Supplied records:
Start of Block
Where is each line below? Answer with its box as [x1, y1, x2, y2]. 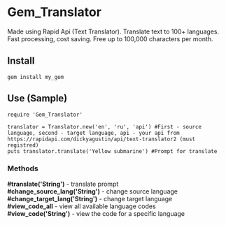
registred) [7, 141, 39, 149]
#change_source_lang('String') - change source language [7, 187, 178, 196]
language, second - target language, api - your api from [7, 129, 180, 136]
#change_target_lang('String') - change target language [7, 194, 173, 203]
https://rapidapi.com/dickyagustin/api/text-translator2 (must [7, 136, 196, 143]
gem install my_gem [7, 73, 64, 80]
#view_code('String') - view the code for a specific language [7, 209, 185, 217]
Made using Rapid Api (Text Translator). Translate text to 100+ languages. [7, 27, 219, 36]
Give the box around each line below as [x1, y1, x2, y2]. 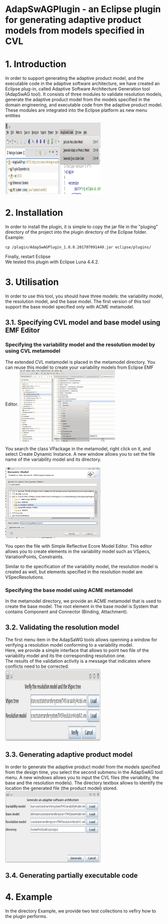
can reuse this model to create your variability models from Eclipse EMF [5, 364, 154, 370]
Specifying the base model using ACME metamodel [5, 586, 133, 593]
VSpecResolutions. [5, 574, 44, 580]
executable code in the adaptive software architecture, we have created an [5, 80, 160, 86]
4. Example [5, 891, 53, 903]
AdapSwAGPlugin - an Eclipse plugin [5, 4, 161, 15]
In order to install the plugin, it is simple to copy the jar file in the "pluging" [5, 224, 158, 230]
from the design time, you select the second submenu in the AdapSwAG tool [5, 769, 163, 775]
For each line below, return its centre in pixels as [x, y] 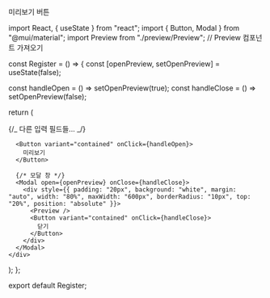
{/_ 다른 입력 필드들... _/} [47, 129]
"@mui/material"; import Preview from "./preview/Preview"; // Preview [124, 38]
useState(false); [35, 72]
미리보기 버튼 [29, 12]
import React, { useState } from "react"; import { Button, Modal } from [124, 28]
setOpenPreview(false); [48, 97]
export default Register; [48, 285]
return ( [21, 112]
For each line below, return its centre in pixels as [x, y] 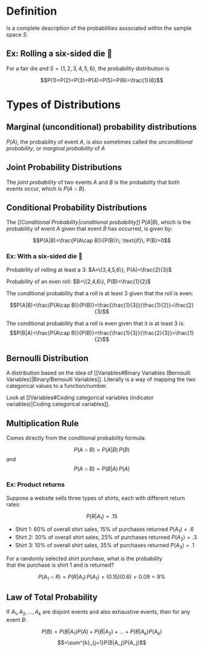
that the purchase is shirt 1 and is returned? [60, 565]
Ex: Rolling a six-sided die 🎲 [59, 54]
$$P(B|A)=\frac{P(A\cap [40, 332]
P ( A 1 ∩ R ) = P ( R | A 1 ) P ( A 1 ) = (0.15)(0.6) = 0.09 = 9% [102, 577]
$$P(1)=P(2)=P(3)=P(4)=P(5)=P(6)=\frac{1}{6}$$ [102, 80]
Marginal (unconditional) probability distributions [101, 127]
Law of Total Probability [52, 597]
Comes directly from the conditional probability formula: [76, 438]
End of Block
Start of Block
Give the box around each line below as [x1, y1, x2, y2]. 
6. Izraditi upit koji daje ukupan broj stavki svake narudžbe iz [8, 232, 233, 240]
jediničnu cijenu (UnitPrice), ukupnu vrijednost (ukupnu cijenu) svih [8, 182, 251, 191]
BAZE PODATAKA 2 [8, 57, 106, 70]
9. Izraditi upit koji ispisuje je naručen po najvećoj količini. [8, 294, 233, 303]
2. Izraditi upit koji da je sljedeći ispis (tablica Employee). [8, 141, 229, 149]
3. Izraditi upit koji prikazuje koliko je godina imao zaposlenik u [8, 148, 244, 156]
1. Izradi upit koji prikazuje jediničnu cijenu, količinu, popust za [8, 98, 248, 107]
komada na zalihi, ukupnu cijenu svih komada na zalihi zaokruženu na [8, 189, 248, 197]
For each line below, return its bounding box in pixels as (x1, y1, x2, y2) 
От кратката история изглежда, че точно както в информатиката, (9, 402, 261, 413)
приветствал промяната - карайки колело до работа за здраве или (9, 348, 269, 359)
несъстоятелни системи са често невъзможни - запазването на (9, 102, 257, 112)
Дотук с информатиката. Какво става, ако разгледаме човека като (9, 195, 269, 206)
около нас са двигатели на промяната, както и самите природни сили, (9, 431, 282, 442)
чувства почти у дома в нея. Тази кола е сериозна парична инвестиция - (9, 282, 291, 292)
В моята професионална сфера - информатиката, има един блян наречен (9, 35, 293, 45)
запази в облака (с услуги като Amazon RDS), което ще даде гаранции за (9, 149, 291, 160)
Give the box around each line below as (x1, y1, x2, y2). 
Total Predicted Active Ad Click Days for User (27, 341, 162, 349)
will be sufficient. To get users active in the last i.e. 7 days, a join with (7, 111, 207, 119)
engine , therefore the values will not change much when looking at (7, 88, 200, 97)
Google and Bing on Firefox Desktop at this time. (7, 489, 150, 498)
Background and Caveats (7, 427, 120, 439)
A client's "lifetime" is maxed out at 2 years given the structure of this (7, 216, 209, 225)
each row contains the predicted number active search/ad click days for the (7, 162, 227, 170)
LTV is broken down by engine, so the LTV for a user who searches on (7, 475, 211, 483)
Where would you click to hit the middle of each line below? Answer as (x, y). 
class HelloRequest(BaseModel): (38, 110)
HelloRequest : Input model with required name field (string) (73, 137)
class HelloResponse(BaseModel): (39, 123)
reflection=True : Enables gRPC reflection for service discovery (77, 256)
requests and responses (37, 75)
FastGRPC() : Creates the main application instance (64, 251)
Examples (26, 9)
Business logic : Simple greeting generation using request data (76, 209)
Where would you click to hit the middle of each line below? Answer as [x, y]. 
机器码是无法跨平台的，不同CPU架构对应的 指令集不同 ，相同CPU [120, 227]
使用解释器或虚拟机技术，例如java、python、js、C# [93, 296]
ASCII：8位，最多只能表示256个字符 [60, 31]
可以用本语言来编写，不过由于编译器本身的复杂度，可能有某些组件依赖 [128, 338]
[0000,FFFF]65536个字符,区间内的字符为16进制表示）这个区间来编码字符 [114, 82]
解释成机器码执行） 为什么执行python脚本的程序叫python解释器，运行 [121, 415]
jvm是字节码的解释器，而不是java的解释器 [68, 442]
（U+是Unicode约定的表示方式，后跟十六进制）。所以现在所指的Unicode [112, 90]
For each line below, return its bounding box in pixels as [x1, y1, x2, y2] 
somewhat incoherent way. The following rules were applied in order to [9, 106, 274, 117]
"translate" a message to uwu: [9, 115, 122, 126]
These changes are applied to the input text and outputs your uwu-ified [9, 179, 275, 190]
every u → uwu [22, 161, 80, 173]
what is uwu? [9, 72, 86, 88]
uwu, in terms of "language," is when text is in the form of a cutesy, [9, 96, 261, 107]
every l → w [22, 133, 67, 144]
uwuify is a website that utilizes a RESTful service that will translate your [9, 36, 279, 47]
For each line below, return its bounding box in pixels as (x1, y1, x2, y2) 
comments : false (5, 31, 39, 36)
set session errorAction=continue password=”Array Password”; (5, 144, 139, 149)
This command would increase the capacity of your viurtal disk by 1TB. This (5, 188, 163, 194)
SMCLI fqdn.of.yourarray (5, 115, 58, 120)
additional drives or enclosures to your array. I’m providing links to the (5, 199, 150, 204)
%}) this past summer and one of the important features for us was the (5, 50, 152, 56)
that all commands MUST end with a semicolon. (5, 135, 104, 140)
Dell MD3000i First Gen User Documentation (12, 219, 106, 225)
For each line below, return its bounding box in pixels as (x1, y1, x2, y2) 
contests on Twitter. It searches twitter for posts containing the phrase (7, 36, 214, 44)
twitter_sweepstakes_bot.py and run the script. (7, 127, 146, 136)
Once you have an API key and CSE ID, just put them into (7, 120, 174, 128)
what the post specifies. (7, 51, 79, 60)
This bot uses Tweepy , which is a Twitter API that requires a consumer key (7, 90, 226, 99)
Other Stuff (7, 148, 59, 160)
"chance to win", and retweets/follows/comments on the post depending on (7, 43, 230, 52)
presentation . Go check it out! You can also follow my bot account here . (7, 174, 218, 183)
End of Block
Task brief:
A complete answer reproduces every line of the records in which the word "middle" occurs.

Response:
Where would you click to hit the middle of each line below? Answer as (x, y). 
Where would you click to hit the middle of each line below? Answer as [x, y]. 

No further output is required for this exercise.